DETERMINING ANTIBIOTIC RESISTANCE IN BACTEROIDES FRAGILIS STRAIN USING MALDI-TOF MASS SPECTROMETRY
DOI:
https://doi.org/10.26577/bb.2024.v101.i4.a4Keywords:
carbapenem, Bacteroides fragilis, mass-sectrometre, gene, infectionAbstract
This study aimed to assess the susceptibility of a clinical strain of Bacteroides fragilis (BFR_KZ01) from Kazakhstan, a significant anaerobic pathogen in human infections, to commonly used anti-anaerobic drugs at the local level. Additionally, the research aimed to identify genes with MALDI-TOF/MS associated with antibiotic resistance. To perform surveillance of cfiA-positive Bacteroides fragilis using new subtyping software module, MALDI Biotyper Subtyping Module, on MALDI-TOF MS system, and to evaluate the detection ability of the module.The bacterial isolate was identified using matrix-assisted laser desorption/ionization time-of-flight mass spectrometry and 16S rRNA gene sequencing. Susceptibility to broad-spectrum antibiotics (metronidazole, meropenem, ciprofloxacin, clindamycin, and tetracycline) for intra-abdominal infections treatment was determined. ClinProTools 3.0.22 software was employed to analyze mass spectra groups crucial for identifying cfiA-positive strains.
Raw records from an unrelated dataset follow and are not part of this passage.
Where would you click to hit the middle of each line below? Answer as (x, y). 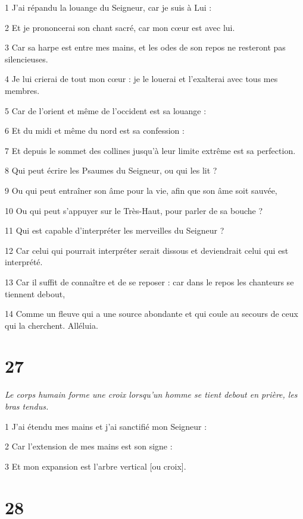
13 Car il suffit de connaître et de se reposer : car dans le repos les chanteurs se (149, 281)
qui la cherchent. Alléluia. (51, 325)
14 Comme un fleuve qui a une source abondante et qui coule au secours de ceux (151, 314)
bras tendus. (27, 406)
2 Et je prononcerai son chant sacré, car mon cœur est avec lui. (120, 27)
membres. (22, 90)
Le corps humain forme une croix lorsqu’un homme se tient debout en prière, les (151, 394)
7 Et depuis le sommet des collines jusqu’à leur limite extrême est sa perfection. (150, 150)

MALDI-TOF/MS analysis classified strain BFR_KZ01 into Group II (cfiA-positive), despite being phenotypically sensitive to meropenem (mean MIC, 1.3 mg/L). The study identified drug resistance determinants in strain BFR_KZ01, demonstrating its multidrug-resistant nature due to carrying nimB, tetQ, and gyrA genes, conferring resistance to metronidazole, tetracycline, and ciprofloxacin.